Sunday, 18 December 2016

Ben-Hur (2016) - Movie Review
Ben-Hur, the 1959 cinematic epic, is widely regarded as one of the greatest films ever made. It is also three-and-a-half hours long, so between my disliking of overlong cinema and general attention span issues in general, I haven’t gotten around to watching it yet and I’m not even sure if I will. Yeah, I may do my background research where I can, but even I have limits. Not to say that I haven’t seen bits of it over time, just never in its entirety. As such, I’ll be going into this as most young filmgoers of today would and take this as its own work. So, now that it doesn’t exactly have a pre-existing impression of the story to live up to, how is it?

The plot: Judean prince Judah (Jack Huston) has had a strong bond with his adoptive brother Messala (Toby Kebbell) since they were kids. However, cultural identities cause them to start drifting apart and, after an altercation during a visit from a Roman dignitary, Messala sentences Judah to slavery for a crime he didn’t commit. Five years later, Judah returns to Jerusalem to get his revenge against Messala, and not being able to get close enough to him normally, he sets up to go against his brother in a chariot race in the Roman circus to regain his honour by stripping Messala of his.

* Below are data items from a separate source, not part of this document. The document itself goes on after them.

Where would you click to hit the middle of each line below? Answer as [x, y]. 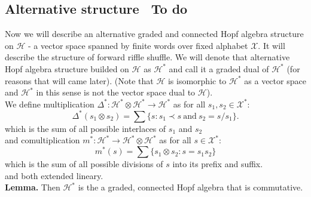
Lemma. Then [33, 187]
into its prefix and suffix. [218, 164]
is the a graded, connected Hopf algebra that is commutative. [190, 187]
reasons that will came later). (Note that [79, 80]
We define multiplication [50, 104]
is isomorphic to [197, 80]
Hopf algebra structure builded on [67, 68]
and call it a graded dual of [219, 68]
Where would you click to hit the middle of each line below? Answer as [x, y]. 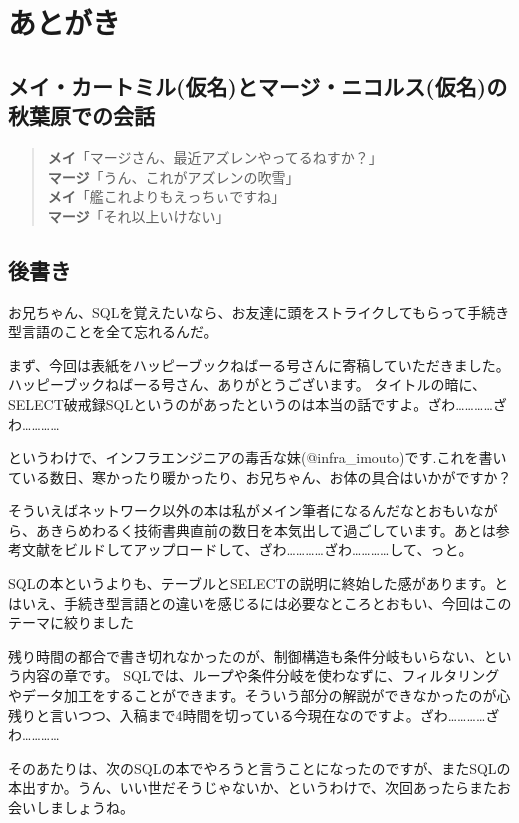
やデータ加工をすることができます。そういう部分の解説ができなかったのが [252, 695]
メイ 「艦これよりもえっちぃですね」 [166, 196]
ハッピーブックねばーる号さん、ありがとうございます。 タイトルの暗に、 [247, 384]
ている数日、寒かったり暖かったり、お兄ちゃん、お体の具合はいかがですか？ [260, 476]
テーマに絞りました [71, 622]
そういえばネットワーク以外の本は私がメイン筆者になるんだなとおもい [239, 510]
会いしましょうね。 [71, 807]
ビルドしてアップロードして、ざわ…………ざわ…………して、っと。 [268, 549]

The cast list here is pretty decent, especially considering their recent output has been less than impressive. Huston imbues Judah with a certain affable and peaceful quality that, while initially making him out to be a bit of a beatnik, allows for a good contrast once he enters full bloody-minded vengeance mode. Kebbell, considering how his last antagonistic role turned out, adds some real humanity to the character and his chemistry with Huston is very good. Honestly, if this whole film was them just slinging playful but clever barbs at each other, I would be more than happy. Morgan Freeman as Judah’s later confidante Sheik Ilderim, while going for a more morally ambiguous role than we usually see of Freeman, gives what is essentially a once-removed older mentor role the right amount of charisma to make it work. I’m mention others in the cast, but quite frankly, I can barely remember any of them aside from these three. Yeah, even for someone who likes taking time out to highlight the smaller players, the supporting cast isn’t that noteworthy.

The film starts out setting up a decent conflict between Judah and Messala, kind of like a live-action Prince Of Egypt in togas, but it honestly comes across like Judah is the one at fault because he keeps making rash and pretty dumb decisions, not thinking of who else will be hurt in the process. He’s so bloody-minded about getting his personal revenge for what his brother did to him (after he lied to him to make him do it) that the whole deal involving how the Romans basically enslaved the Jews doesn’t even fall into consideration. That lack of religious importance for the most part makes the Jesus interludes, played nicely low-key by Rodrigo Santoro, feel really jarring as a result. The fact that Jesus is an actual character here, in comparison to how weak Judah is, it’s start to feel less like a Roman epic and more like a dramatic remake of Life Of Brian.

Actually, more than anything else, this is a quick re-write away from just another clone of the original Fast & The Furious. Man betrayed by close friend, has to race him in a public arena to strip him of his pride and defeat him; heck, add 80’s sports movie to that as well, given the older mentor role of Sheik Ildarim who trains Judah for the finale sporting event. Now again, since I haven’t watched any of the past versions of this story in full, I can’t make any real guesses as to how similar this is to any of them. But at the same time, I just have to imagine that they didn’t go this route because, quite frankly, I doubt that a story this tropey would make the stuff of film legend.

And within all of those younger film aesthetics, the story loses its identity. I may not have seen the 1959 version in full, but I’ve seen enough of it to know of the genuinely epic scope that its production allowed it. Here, that same potential is just sent through the generic blockbuster wringer and we get something closer to the 2003 animated version in terms of making something so immense feel so small and unimportant. No worse is that felt than in the climactic chariot race, where the effects work makes it difficult to invest in. Not just because it’s CGI, but because the filmmakers tried to film this at the actual Circus Maximus in Rome, and then were rejected and just went straight to the soundstage. I refuse to believe that the directors thinks that these are the next best thing to the real location.

All in all, just going by its own merits, this is a film that feels stripped of a deeper meaning for the sake of including self-righteous power fantasy. The acting is fine considering the characters they’ve been given, and the start has a bit of promise but then it proceeds with the mass homogenisation to make it just a standard sports racing movie wrapped around 10 Minutes A Slave, which kind of makes sense considering this shares a writer with 12 Years A Slave.